May 30, 2014 ThinkReliability Staff

The rupture of a container filled with nuclear waste from Department of Energy (DOE) sites that resulted in the radiological contamination of 21 workers appears to have resulted from a heat-producing reaction, possibly between the nuclear waste and the kitty litter used to stabilize the waste.

Yes, you read that correctly. The same stuff you use for Fluffy’s “business” is also used to stabilize nuclear waste. However, the kitty litter typically used is clay. One of the sites that provides waste to the Waste Isolation Pilot Plant, where the release occurred, changed from clay kitty litter to organic kitty litter, which is made of plant material. Although the reaction that resulted in the container’s rupture has not yet been determined, it is possible that it was due to the change in litter.

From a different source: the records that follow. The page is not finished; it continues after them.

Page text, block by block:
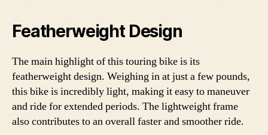
Featherweight Design
The main highlight of this touring bike is its
featherweight design. Weighing in at just a few pounds,
this bike is incredibly light, making it easy to maneuver
and ride for extended periods. The lightweight frame
also contributes to an overall faster and smoother ride.
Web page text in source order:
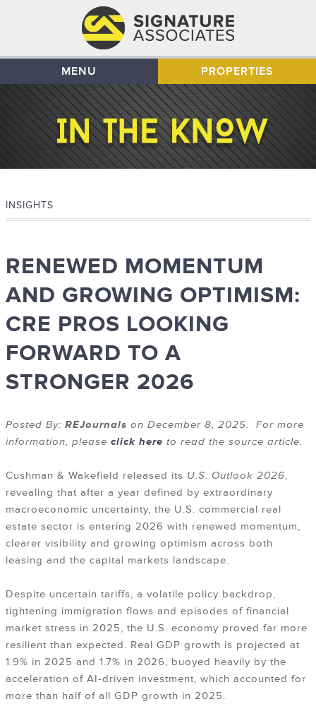
MENU PROPERTIES
INSIGHTS
RENEWED MOMENTUM
AND GROWING OPTIMISM:
CRE PROS LOOKING
FORWARD TO A
STRONGER 2026
Posted By: REJournals on December 8, 2025. For more
information, please click here to read the source article.
Cushman & Wakefield released its U.S. Outlook 2026,
revealing that after a year defined by extraordinary
macroeconomic uncertainty, the U.S. commercial real
estate sector is entering 2026 with renewed momentum,
clearer visibility and growing optimism across both
leasing and the capital markets landscape.
Despite uncertain tariffs, a volatile policy backdrop,
tightening immigration flows and episodes of financial
market stress in 2025, the U.S. economy proved far more
resilient than expected. Real GDP growth is projected at
1.9% in 2025 and 1.7% in 2026, buoyed heavily by the
acceleration of AI-driven investment, which accounted for
more than half of all GDP growth in 2025.
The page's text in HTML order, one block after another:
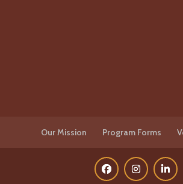
Our Mission Program Forms
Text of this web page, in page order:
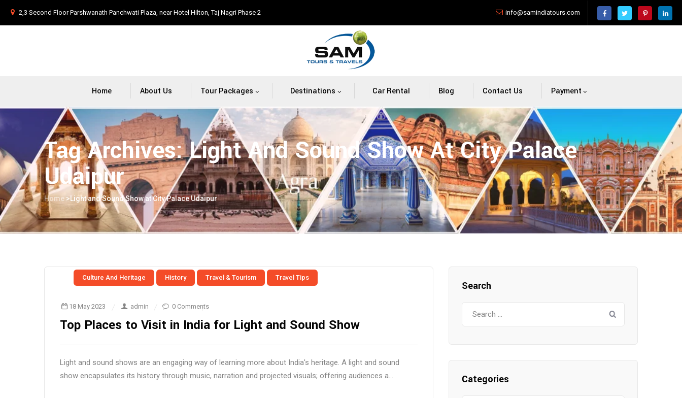
2,3 Second Floor Parshwanath Panchwati Plaza, near Hotel Hilton, Taj Nagri Phase 2 info@samindiatours.com
Home About Us Tour Packages Destinations Car Rental Blog Contact Us Payment
Tag Archives:Light And Sound Show At City Palace
Udaipur
Home >Light and Sound Show at City Palace Udaipur
Culture And Heritage History Travel & Tourism Travel Tips
18 May 2023 admin 0 Comments
Top Places to Visit in India for Light and Sound Show
Light and sound shows are an engaging way of learning more about India's heritage. A light and sound
show encapsulates its history through music, narration and projected visuals; offering audiences a...
Search
Categories
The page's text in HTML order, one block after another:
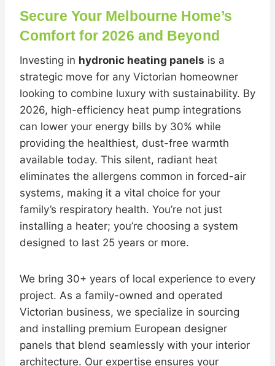
Secure Your Melbourne Home’s
Comfort for 2026 and Beyond
Investing in hydronic heating panels is a
strategic move for any Victorian homeowner
looking to combine luxury with sustainability. By
2026, high-efficiency heat pump integrations
can lower your energy bills by 30% while
providing the healthiest, dust-free warmth
available today. This silent, radiant heat
eliminates the allergens common in forced-air
systems, making it a vital choice for your
family’s respiratory health. You’re not just
installing a heater; you’re choosing a system
designed to last 25 years or more.
We bring 30+ years of local experience to every
project. As a family-owned and operated
Victorian business, we specialize in sourcing
and installing premium European designer
panels that blend seamlessly with your interior
architecture. Our expertise ensures your
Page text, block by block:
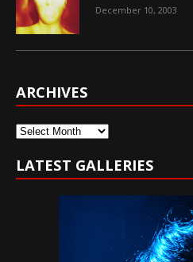
December 10, 2003
ARCHIVES
Archives
LATEST GALLERIES
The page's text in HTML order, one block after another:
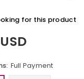
for this product
Full Payment
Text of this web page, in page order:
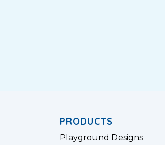
PRODUCTS
Playground Designs
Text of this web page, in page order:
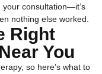
consultation—it’s
nothing else worked.
Right
You
so here’s what to
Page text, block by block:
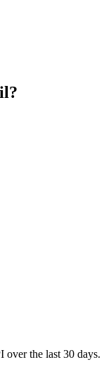
the last 30 days.
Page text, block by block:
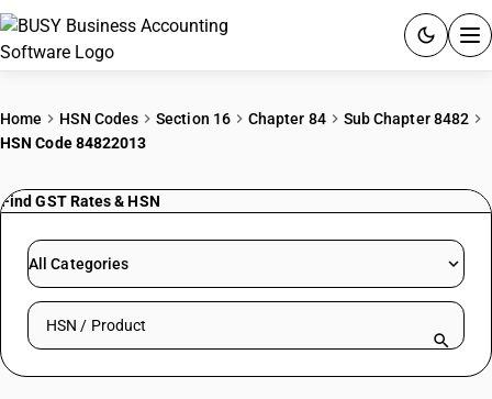
PRICING
RESOURCES & GUIDES
Try BUSY free for 15 days.
Home HSN Codes Section 16 Chapter 84
Sub Chapter 8482
HSN Code 84822013
Find GST Rates & HSN
All Categories
Search HSN by code or product name
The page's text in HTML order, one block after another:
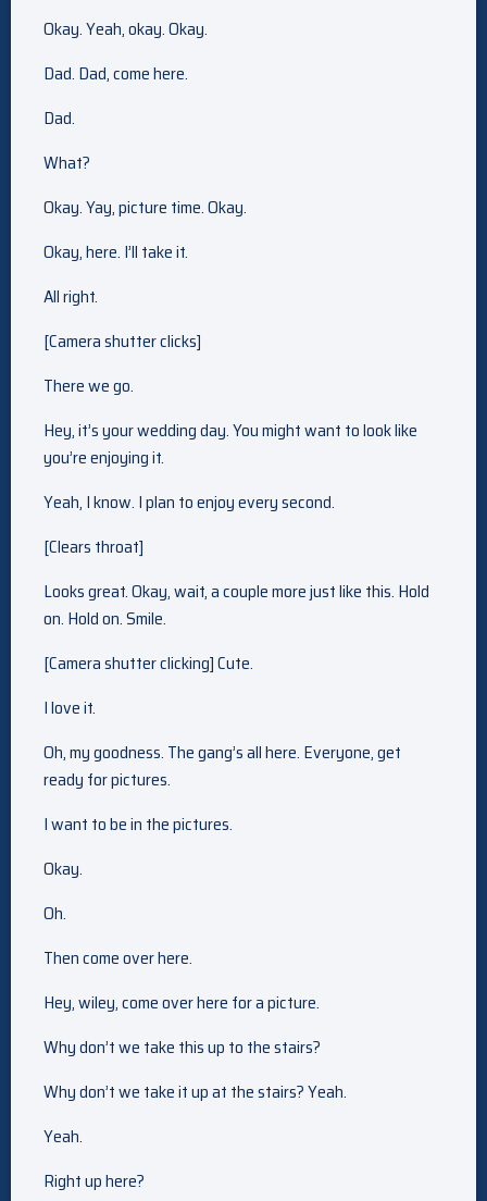
Okay. Yeah, okay. Okay.
Dad. Dad, come here.
Dad.
What?
Okay. Yay, picture time. Okay.
Okay, here. I’ll take it.
All right.
[Camera shutter clicks]
There we go.
Hey, it’s your wedding day. You might want to look like
you’re enjoying it.
Yeah, I know. I plan to enjoy every second.
[Clears throat]
Looks great. Okay, wait, a couple more just like this. Hold
on. Hold on. Smile.
[Camera shutter clicking] Cute.
I love it.
Oh, my goodness. The gang’s all here. Everyone, get
ready for pictures.
I want to be in the pictures.
Okay.
Oh.
Then come over here.
Hey, wiley, come over here for a picture.
Why don’t we take this up to the stairs?
Why don’t we take it up at the stairs? Yeah.
Yeah.
Right up here?
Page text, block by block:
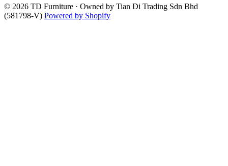
© 2026 TD Furniture · Owned by Tian Di Trading Sdn Bhd
(581798-V) Powered by Shopify
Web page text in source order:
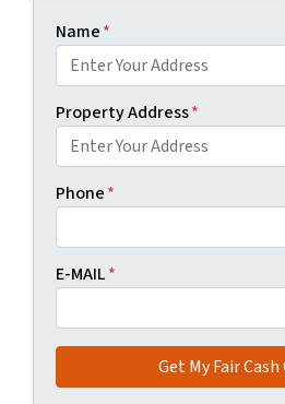
Name*
Property Address*
Phone*
E-MAIL*
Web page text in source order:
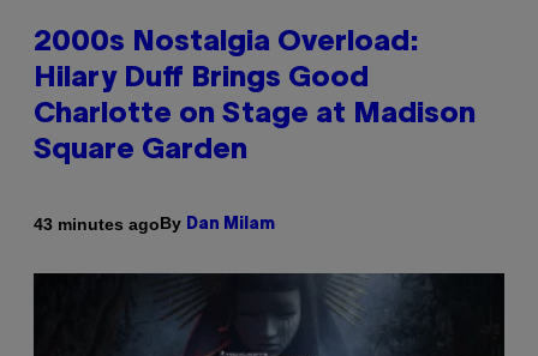
2000s Nostalgia Overload:
Hilary Duff Brings Good
Charlotte on Stage at Madison
Square Garden
43 minutes agoBy Dan Milam
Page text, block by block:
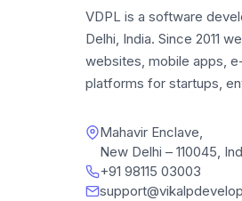
VDPL is a software
Delhi, India. Since 2011
websites, mobile apps,
platforms for startups,
Mahavir Enclave,
New Delhi – 110045,
+91 98115 03003
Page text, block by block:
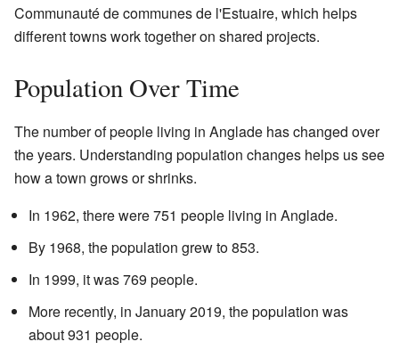
Communauté de communes de l'Estuaire, which helps
different towns work together on shared projects.
Population Over Time
The number of people living in Anglade has changed over
the years. Understanding population changes helps us see
how a town grows or shrinks.
In 1962, there were 751 people living in Anglade.
By 1968, the population grew to 853.
In 1999, it was 769 people.
More recently, in January 2019, the population was
about 931 people.
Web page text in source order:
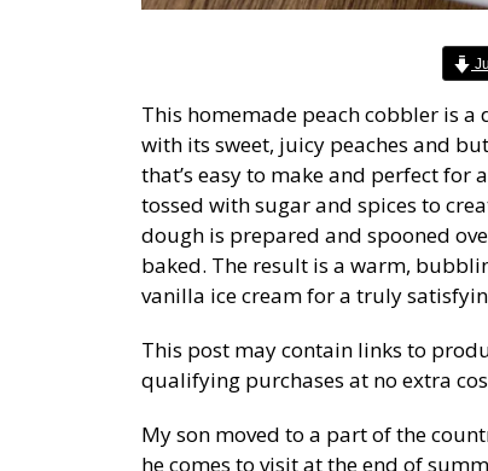
This homemade peach cobbler is
with its sweet, juicy peaches and
that’s easy to make and perfect for
tossed with sugar and spices to
dough is prepared and spooned
baked. The result is a warm,
vanilla ice cream for a truly
This post may contain links to
qualifying purchases at no extra
My son moved to a part of the
he comes to visit at the end of
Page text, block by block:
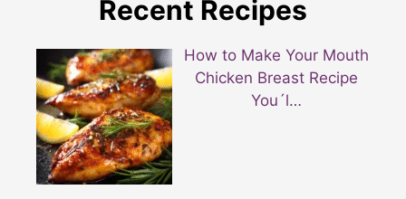
Recent Recipes
How to Make Your Mouth
Chicken Breast Recipe
You´l…
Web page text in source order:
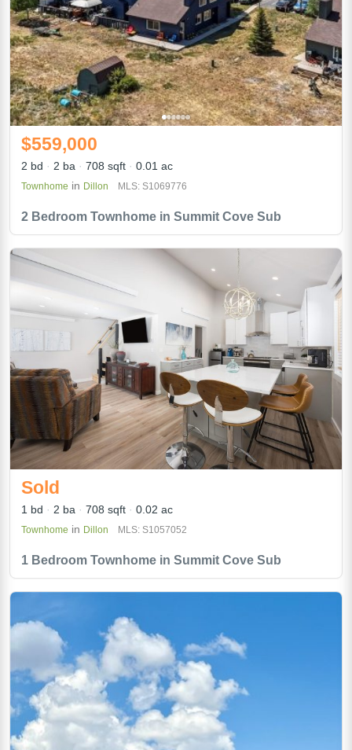
2 Bedroom Townhome in Summit Cove Sub
$559,000
2 bd 2 ba 708 sqft 0.01 ac
Townhome in Dillon MLS: S1069776
1 Bedroom Townhome in Summit Cove Sub
Sold
1 bd 2 ba 708 sqft 0.02 ac
Townhome in Dillon MLS: S1057052
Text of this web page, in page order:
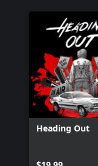
Heading Out
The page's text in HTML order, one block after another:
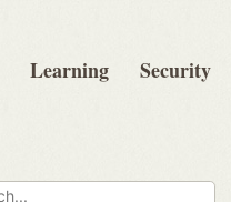
Learning Security
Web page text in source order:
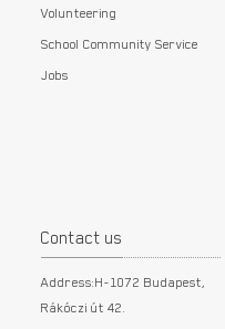
Volunteering
School Community Service
Jobs
Contact us
Address:H-1072 Budapest,
Rákóczi út 42.
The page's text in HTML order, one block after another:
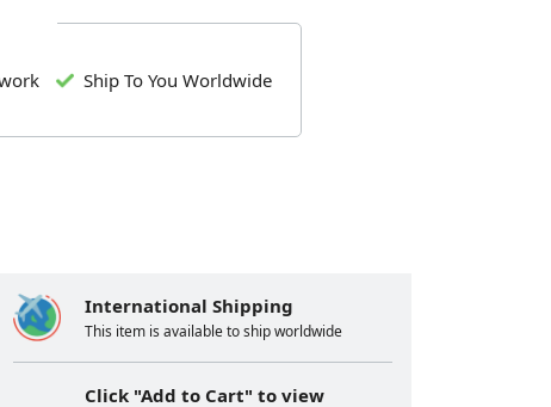
Ship To You Worldwide
International Shipping
This item is available to ship worldwide
Click "Add to Cart" to view
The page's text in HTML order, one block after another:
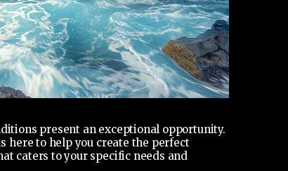
present an exceptional opportunity.
here to help you create the perfect
caters to your specific needs and
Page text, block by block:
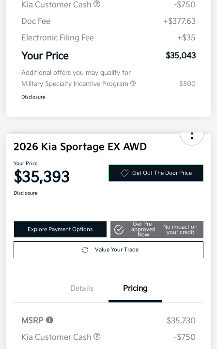
Kia Customer Cash
-$750
Doc Fee
+$377.63
Electronic Filing Fee
+$35
Your Price $35,043
Additional offers you may qualify for
Military Specialty Incentive Program
$500
Disclosure
2026 Kia Sportage EX AWD
Your Price
$35,393 Get Out The Door Price
Disclosure
Explore Payment Options
Get Pre-
approved
Now
No impact on
your credit
Value Your Trade
Details Pricing
MSRP
$35,730
Kia Customer Cash
-$750
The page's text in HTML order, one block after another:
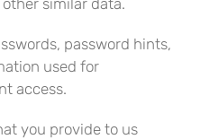
similar data.
password hints,
used for
access.
you provide to us
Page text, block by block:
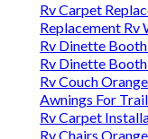
Rv Carpet
Replacement Rv
Rv Dinette
Rv Dinette
Rv Couch
Awnings For
Rv Carpet
Rv Chairs
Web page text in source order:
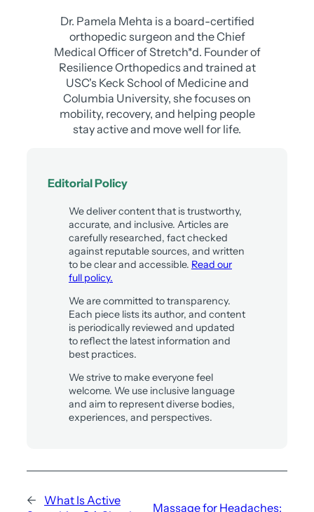
Dr. Pamela Mehta is a board-certified
orthopedic surgeon and the Chief
Medical Officer of Stretch*d. Founder of
Resilience Orthopedics and trained at
USC's Keck School of Medicine and
Columbia University, she focuses on
mobility, recovery, and helping people
stay active and move well for life.
Editorial Policy
We deliver content that is trustworthy,
accurate, and inclusive. Articles are
carefully researched, fact checked
against reputable sources, and written
to be clear and accessible. Read our
full policy.
We are committed to transparency.
Each piece lists its author, and content
is periodically reviewed and updated
to reflect the latest information and
best practices.
We strive to make everyone feel
welcome. We use inclusive language
and aim to represent diverse bodies,
experiences, and perspectives.
←
What Is Active
Massage for Headaches:
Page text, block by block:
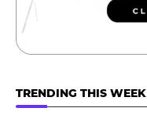
TRENDING THIS WEEK
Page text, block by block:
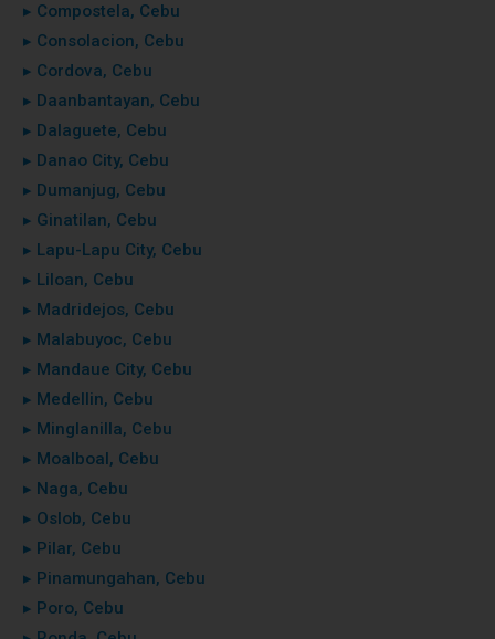
▸ Compostela, Cebu
▸ Consolacion, Cebu
▸ Cordova, Cebu
▸ Daanbantayan, Cebu
▸ Dalaguete, Cebu
▸ Danao City, Cebu
▸ Dumanjug, Cebu
▸ Ginatilan, Cebu
▸ Lapu-Lapu City, Cebu
▸ Liloan, Cebu
▸ Madridejos, Cebu
▸ Malabuyoc, Cebu
▸ Mandaue City, Cebu
▸ Medellin, Cebu
▸ Minglanilla, Cebu
▸ Moalboal, Cebu
▸ Naga, Cebu
▸ Oslob, Cebu
▸ Pilar, Cebu
▸ Pinamungahan, Cebu
▸ Poro, Cebu
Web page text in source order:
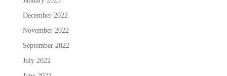
December 2022
November 2022
September 2022
July 2022
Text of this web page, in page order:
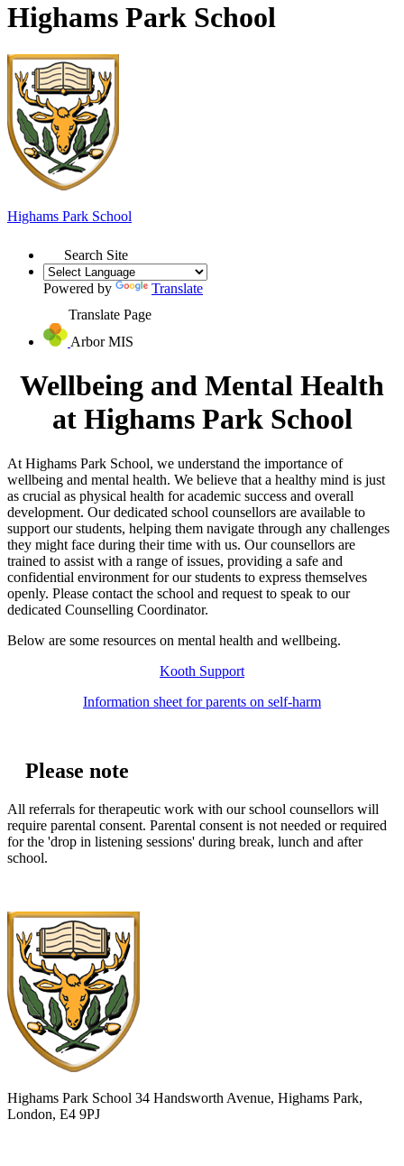
Highams Park School
Highams Park School
Search Site
Powered by
Translate
Translate Page
Arbor MIS
Wellbeing and Mental Health
at Highams Park School
At Highams Park School, we understand the importance of
wellbeing and mental health. We believe that a healthy mind is just
as crucial as physical health for academic success and overall
development. Our dedicated school counsellors are available to
support our students, helping them navigate through any challenges
they might face during their time with us. Our counsellors are
trained to assist with a range of issues, providing a safe and
confidential environment for our students to express themselves
openly. Please contact the school and request to speak to our
dedicated Counselling Coordinator.
Below are some resources on mental health and wellbeing.
Kooth Support
Information sheet for parents on self-harm
Please note
All referrals for therapeutic work with our school counsellors will
require parental consent. Parental consent is not needed or required
for the 'drop in listening sessions' during break, lunch and after
school.
Highams Park School 34 Handsworth Avenue, Highams Park,
London, E4 9PJ
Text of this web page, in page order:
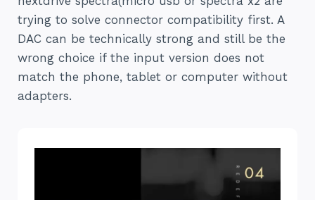
trying to solve connector compatibility first. A
DAC can be technically strong and still be the
wrong choice if the input version does not
match the phone, tablet or computer without
adapters.

We can look at this incident in a Cause Map, or visual root cause analysis, to lay out both the effects and causes. In this case, the effects were significant. Twenty-one workers were found to have internal radiological contamination, impacting the safety goal. A radiological release off-site impacted the environmental goal. The waste repository has been shut down and is not accepting shipments, impacting both the customer service and production goals. The release requires the investigation of a formal Accident Investigation Board, impacting the regulatory and labor goal. Lastly, the damage to the container is an impact to the property goal.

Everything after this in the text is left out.